Byrne may be the one exception to the rule that you aren’t truly allowed to be famous in Ireland. Even Bono, with the global heft he now commands, understands that to behave like a famous person in his own country is to invite mockery. But Gay Byrne, without having any real conceits or an elevated belief – or interest – in himself as a “personality” has long accepted that his name and that signature voice hold peculiarly intimate associations for several generations of Irish people, for whom his radio show was as important a daily ritual as the first prayer or cigarette.

“Constantly people remind me that they grew up with me as a daily presence,” he says evenly as he leans over a cup of coffee. “They were young wives at the time, stuck in the kitchen. Or they may be remembering when they were children and they were off sick and got off school for the day and the mammy would look after them and Gay Byrne was on the radio. The show was nothing to them, but it was what their mothers did: listen to the radio.

“You get the same messages over and over again from all over the world. To me, the wonder is that I am still getting messages from all kinds of weird places and the fact that they are listening to me. Because when I started they couldn’t hear me much beyond Moate. Now they listen in Manila. And the Toy Show meant a lot to people growing up. So, yes, I am conscious that I was part of people’s life.”

But who was Gay Byrne to you? Was he the cheerful impresario in the Bing Crosby sweater for those Christmas shows or the icily brilliant television host who reeled in Pádraig Flynn with a masterclass in predatory interviewing? Was he the suave and affable host of The Rose of Tralee or the austere interrogator on that tense, ground-shifting night when Annie Murphy, lover of former bishop of Galway Eamon Casey, came on television to give her side of the story? Was Gay Byrne the straight man to Mike Murphy’s hammy and funny impersonation of a meddlesome French tourist or was he the man who, after phoning a lady to tell her she had won the Late Late car prize, learnt that the woman was grieving for a daughter lost just days before, and behaved with such class and control that it was clear then, if not years before, that he had an uncanny genius for this broadcasting business? Was Byrne the dapper, laughing Uncle Gaybo or was he the one constant in the lives of thousands for whom his morning radio shows were the best means of making sense of a country through years that were, it has become apparent now, wildly dysfunctional and little short of sinister?
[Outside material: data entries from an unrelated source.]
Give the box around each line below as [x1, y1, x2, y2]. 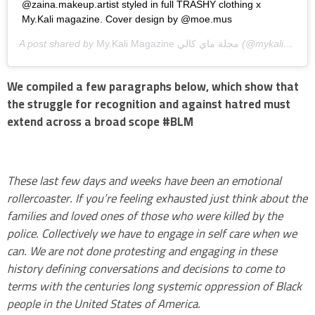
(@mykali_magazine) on [239, 38, 283, 50]
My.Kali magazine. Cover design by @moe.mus [22, 13, 232, 25]
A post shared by [19, 38, 96, 50]
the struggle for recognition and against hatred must [7, 92, 290, 115]
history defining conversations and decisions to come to [7, 257, 285, 280]
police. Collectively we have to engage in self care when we [7, 221, 297, 245]
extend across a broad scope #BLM [7, 110, 193, 133]
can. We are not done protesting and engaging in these [7, 239, 277, 262]

He was unquestionably the most influential radio and television man in the history of the Irish State. But his greatest trick, surely, is that through all of that he has remained something of a chameleon.

HE HAD Asaying in those years that became a catchphrase: “The whole country is banjaxed.” If you are old enough, you can hear him saying it now in your head, mocking and lightly amused. In the din of the breakfast-time crowd, he nods his head and, with that pursed smile, acknowledges that it has acquired a fresh and terrible relevance.

“It is relevant. What everyone is crying out for is leadership,” he says. “What I would have recommended Brian Cowen to do, had he asked me, which is extremely unlikely, is this: in January 2009, or at the latest midsummer 2009, he should have been on the television every night at nine o’clock instead of the news. Not being interviewed but there to camera, explaining how bad things are. And he should have done this every night for two weeks. And then he should have explained what we will do about it and that it is going to be ghastly and that he will be the most hated man in the world. But to state: we are going to do this. And even now people are crying out for someone. I think Lemass would have been the strongest man that we ever had. I don’t know whether Brian Cowen is a fantastic leader because I just don’t know enough about him. The guy isn’t there!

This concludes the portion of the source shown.